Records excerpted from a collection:
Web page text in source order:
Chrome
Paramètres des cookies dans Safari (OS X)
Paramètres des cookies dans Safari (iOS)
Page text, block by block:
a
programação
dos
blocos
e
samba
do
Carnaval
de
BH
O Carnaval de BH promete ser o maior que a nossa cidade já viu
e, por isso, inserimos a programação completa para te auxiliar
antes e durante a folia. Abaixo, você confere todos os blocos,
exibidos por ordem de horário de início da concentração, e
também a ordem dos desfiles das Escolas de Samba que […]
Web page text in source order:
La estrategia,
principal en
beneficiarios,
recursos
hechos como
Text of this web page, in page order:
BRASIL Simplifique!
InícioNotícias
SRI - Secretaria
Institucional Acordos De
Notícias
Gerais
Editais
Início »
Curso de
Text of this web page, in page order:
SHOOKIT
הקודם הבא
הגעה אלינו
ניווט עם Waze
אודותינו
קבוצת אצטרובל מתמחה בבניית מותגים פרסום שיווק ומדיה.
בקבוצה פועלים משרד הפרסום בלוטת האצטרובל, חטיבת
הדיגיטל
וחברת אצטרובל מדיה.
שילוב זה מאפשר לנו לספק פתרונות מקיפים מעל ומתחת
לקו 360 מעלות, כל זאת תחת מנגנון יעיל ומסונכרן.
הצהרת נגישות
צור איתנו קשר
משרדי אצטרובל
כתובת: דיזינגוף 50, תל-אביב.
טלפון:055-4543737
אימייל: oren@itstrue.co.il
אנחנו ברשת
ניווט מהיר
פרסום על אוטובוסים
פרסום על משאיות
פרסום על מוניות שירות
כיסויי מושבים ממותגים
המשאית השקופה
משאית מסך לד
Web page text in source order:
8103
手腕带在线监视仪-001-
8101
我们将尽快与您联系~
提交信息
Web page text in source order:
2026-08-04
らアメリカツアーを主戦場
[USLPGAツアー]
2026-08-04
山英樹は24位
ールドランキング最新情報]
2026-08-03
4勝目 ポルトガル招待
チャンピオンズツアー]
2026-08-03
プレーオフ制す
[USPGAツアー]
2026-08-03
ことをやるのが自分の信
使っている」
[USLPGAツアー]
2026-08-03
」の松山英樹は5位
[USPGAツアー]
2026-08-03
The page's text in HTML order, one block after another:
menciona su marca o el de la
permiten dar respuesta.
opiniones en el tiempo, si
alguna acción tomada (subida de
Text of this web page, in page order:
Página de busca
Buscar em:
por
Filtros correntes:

- **Problem requirements**:
Your answer must be an exact copy of every record.

- **Exercise result**:
Web page text in source order:
Chrome
Paramètres des cookies dans Safari (OS X)
Paramètres des cookies dans Safari (iOS)
Page text, block by block:
a
programação
dos
blocos
e
samba
do
Carnaval
de
BH
O Carnaval de BH promete ser o maior que a nossa cidade já viu
e, por isso, inserimos a programação completa para te auxiliar
antes e durante a folia. Abaixo, você confere todos os blocos,
exibidos por ordem de horário de início da concentração, e
também a ordem dos desfiles das Escolas de Samba que […]
Web page text in source order:
La estrategia,
principal en
beneficiarios,
recursos
hechos como
Text of this web page, in page order:
BRASIL Simplifique!
InícioNotícias
SRI - Secretaria
Institucional Acordos De
Notícias
Gerais
Editais
Início »
Curso de
Text of this web page, in page order:
SHOOKIT
הקודם הבא
הגעה אלינו
ניווט עם Waze
אודותינו
קבוצת אצטרובל מתמחה בבניית מותגים פרסום שיווק ומדיה.
בקבוצה פועלים משרד הפרסום בלוטת האצטרובל, חטיבת
הדיגיטל
וחברת אצטרובל מדיה.
שילוב זה מאפשר לנו לספק פתרונות מקיפים מעל ומתחת
לקו 360 מעלות, כל זאת תחת מנגנון יעיל ומסונכרן.
הצהרת נגישות
צור איתנו קשר
משרדי אצטרובל
כתובת: דיזינגוף 50, תל-אביב.
טלפון:055-4543737
אימייל: oren@itstrue.co.il
אנחנו ברשת
ניווט מהיר
פרסום על אוטובוסים
פרסום על משאיות
פרסום על מוניות שירות
כיסויי מושבים ממותגים
המשאית השקופה
משאית מסך לד
Web page text in source order:
8103
手腕带在线监视仪-001-
8101
我们将尽快与您联系~
提交信息
Web page text in source order:
2026-08-04
らアメリカツアーを主戦場
[USLPGAツアー]
2026-08-04
山英樹は24位
ールドランキング最新情報]
2026-08-03
4勝目 ポルトガル招待
チャンピオンズツアー]
2026-08-03
プレーオフ制す
[USPGAツアー]
2026-08-03
ことをやるのが自分の信
使っている」
[USLPGAツアー]
2026-08-03
」の松山英樹は5位
[USPGAツアー]
2026-08-03
The page's text in HTML order, one block after another:
menciona su marca o el de la
permiten dar respuesta.
opiniones en el tiempo, si
alguna acción tomada (subida de
Text of this web page, in page order:
Página de busca
Buscar em:
por
Filtros correntes:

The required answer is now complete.